■ **How to complete this task**: I need the lines from the one holding "ST LUCE ST1360.436.30 [196, 345, 315, 357]" to the last line of the data below repeated exactly, both included, without pictures.

■ **Materials provided**:

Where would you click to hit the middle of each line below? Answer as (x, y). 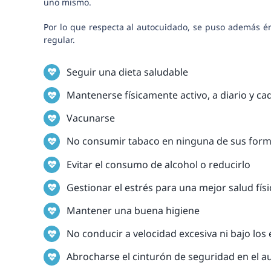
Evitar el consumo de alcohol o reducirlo (159, 164)
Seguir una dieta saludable (128, 72)
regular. (59, 39)
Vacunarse (91, 118)
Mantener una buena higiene (133, 211)
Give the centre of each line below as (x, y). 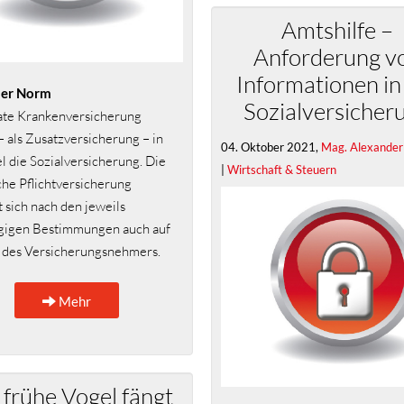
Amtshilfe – (337, 30)
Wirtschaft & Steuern (282, 169)
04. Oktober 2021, (271, 147)
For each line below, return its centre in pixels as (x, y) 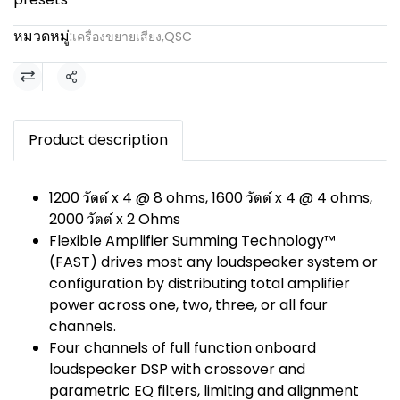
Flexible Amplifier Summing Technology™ (192, 241)
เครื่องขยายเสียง (117, 37)
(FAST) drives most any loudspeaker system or (213, 262)
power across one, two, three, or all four (188, 305)
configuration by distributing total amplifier (200, 283)
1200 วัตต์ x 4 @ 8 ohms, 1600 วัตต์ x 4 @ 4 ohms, (211, 198)
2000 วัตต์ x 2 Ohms (115, 219)
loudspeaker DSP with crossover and (177, 369)
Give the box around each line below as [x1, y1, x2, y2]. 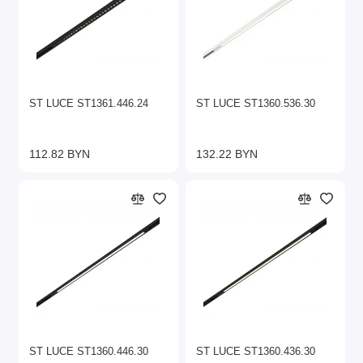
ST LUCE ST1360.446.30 [29, 345, 148, 357]
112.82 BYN [29, 147, 90, 160]
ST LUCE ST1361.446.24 [29, 97, 148, 109]
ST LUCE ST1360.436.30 [196, 345, 315, 357]
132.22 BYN [196, 147, 258, 160]
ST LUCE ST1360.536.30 [196, 97, 315, 109]
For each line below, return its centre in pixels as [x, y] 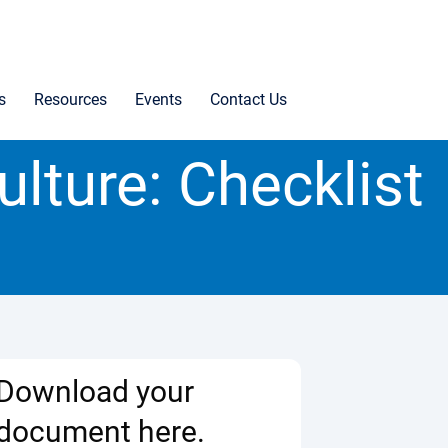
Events [158, 99]
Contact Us [248, 99]
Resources [70, 99]
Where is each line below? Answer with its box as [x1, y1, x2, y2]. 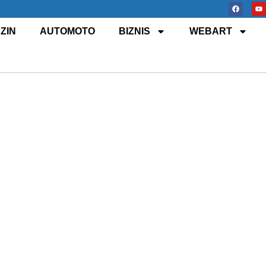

■ **Worked solution**:
ST LUCE ST1360.436.30 [196, 345, 315, 357]
132.22 BYN [196, 147, 258, 160]
ST LUCE ST1360.536.30 [196, 97, 315, 109]
For each line below, return its centre in pixels as [x, y] 
Events [158, 99]
Contact Us [248, 99]
Resources [70, 99]
Where is each line below? Answer with its box as [x1, y1, x2, y2]. 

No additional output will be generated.